What is utility?
Friday, August 10, 2012 at 8:07AM “Beauty is in the eye of the beholder” certainly applies to the elusive and subjective line between art and craft. Utilitarian objects, simply because they are, in fact, useful, are often overlooked as objects of fine art, despite their groundbreaking design. Even when the scale or medium is changed, many have a difficult task seeing beyond the original context of the object. In my latest series of sculptures, I have created larger-than-life versions of common objects to show the intrinsic and beautiful aesthetic qualities of each, challenging the viewer to see the balance, proportion, rhythm, texture and emotional impact of the original design.

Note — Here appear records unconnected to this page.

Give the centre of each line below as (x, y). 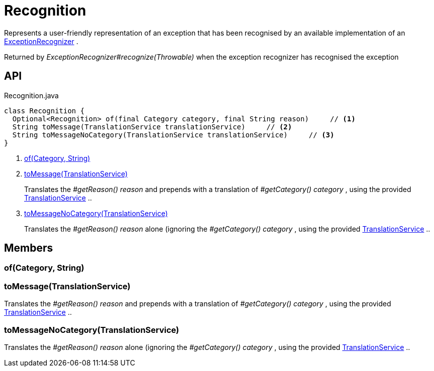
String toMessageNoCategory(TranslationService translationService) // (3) (173, 135)
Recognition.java (31, 95)
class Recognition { (44, 111)
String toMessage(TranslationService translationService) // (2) (152, 127)
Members (29, 248)
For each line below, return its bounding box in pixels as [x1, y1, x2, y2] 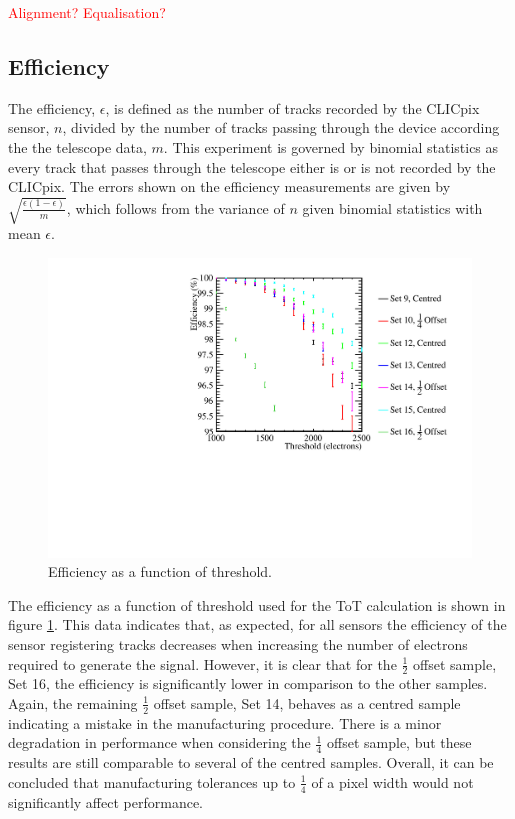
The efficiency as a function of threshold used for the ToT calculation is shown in [8, 594, 506, 615]
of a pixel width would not [311, 771, 474, 792]
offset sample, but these [327, 732, 472, 753]
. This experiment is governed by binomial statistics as [163, 136, 499, 157]
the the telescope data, [8, 136, 147, 157]
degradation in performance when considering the [8, 732, 311, 753]
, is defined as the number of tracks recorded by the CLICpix [105, 97, 480, 118]
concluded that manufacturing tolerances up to [8, 771, 296, 792]

In the process of creating Deus Ex Machina, I have been reliving a childhood fascination with play, invention and imagination. Children often imagine themselves in the scale of the structures that they have built—they shrink to fit the structure, or the structure magically becomes life-sized. In intense, imaginative play, children’s feelings of power and control border on the divine. Deus ex Machina challenges that sense of power and control by making the structure larger-than-life, so the viewer is small in comparison. But in its design and construction, this sculpture also celebrates the artistic qualities of these iconic building parts, especially when joined together to make a room-sized structure.
Peter Leue
Ghosts in the Machine
I visited Bethlehem, Pennsylvania last year and viewed the hulking remains of the Bessemer furnaces at the site of the abandoned Bethlehem Steel plant. I began to think about the gulf that exists between current technology and the human sweat and labor of our industrial past. The skill, risk and commitment of a riveter's life, or that of a steelworker, or anyone who helped build huge industrial structures by hand is far from the average young person's life today. The Erector Set introduced the concepts of simple machines and basic mechanical principles to children beginning in the early 20th Century, and reflected their inventor’s awe of that early building technology. Now, as time and rust consume the old iron girders, those wondrous monstrosities are often demolished, replaced with modern materials, if at all.

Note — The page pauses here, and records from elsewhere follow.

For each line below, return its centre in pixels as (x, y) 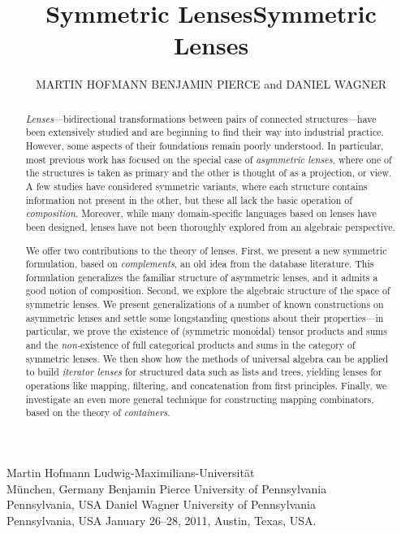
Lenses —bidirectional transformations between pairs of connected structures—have (201, 118)
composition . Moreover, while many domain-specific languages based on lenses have (201, 213)
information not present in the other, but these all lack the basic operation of (189, 200)
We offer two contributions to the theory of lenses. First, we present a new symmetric (206, 250)
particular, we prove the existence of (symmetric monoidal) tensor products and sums (206, 331)
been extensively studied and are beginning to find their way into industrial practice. (205, 132)
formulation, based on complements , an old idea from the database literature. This (200, 264)
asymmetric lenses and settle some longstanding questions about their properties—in (205, 317)

I get a vision of sun bleached bones when seeing the unfinished white wood girders and screws of Deus Ex Machina. It is as if the remains of ancient dinosaurs of industry were dug up and re-assembled in a museum. Perhaps it was a temple for the gods or was it just another antique machine whose real purpose is lost to time? Clearly, the girders are the skeletal structure of whatever was buried. I am working with the same construction elements that are above and below the streets of New York. I could build a bridge or tower or other structure but anything I build will always contain the power of those elements of old industry.